Output the first line of the listing and each line after it, up to and including the line that contains "B rahmand.com is a dedicated online Defence", exactly as written, minus the pictures.

◆ ◆ ◆

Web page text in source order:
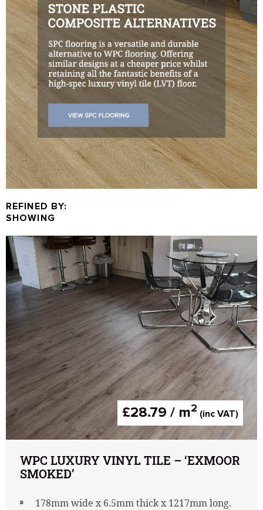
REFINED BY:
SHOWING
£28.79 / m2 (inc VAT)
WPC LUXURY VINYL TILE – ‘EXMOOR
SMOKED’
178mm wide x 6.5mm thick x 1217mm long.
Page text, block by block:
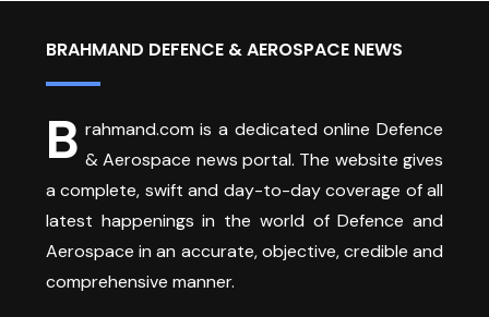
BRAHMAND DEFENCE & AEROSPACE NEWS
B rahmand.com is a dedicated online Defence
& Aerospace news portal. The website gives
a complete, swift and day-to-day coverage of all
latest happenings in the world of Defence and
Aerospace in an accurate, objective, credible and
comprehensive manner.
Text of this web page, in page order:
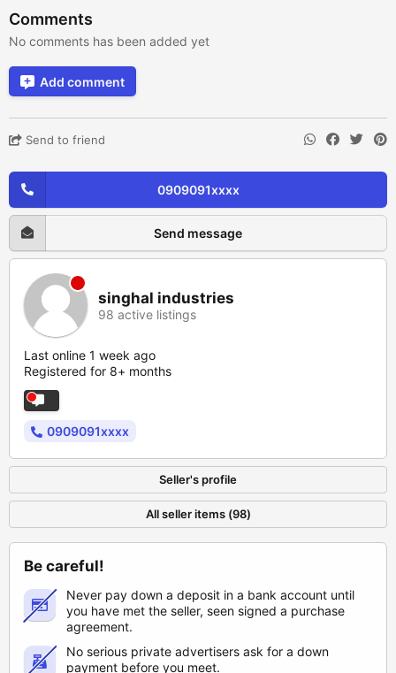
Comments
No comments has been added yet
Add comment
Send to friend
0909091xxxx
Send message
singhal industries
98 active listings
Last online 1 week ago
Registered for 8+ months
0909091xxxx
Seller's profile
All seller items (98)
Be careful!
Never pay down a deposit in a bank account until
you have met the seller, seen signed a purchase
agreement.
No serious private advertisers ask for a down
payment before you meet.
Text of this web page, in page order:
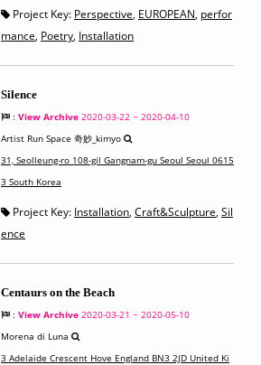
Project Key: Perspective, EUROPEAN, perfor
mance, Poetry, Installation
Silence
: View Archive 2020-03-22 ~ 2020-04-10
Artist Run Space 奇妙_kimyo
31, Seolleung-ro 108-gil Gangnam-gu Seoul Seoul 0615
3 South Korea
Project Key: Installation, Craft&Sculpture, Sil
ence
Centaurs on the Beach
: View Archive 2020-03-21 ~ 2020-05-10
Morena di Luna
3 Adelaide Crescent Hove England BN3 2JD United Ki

◆ ◆ ◆

● Solution to this task:
Web page text in source order:
REFINED BY:
SHOWING
£28.79 / m2 (inc VAT)
WPC LUXURY VINYL TILE – ‘EXMOOR
SMOKED’
178mm wide x 6.5mm thick x 1217mm long.
Page text, block by block:
BRAHMAND DEFENCE & AEROSPACE NEWS
B rahmand.com is a dedicated online Defence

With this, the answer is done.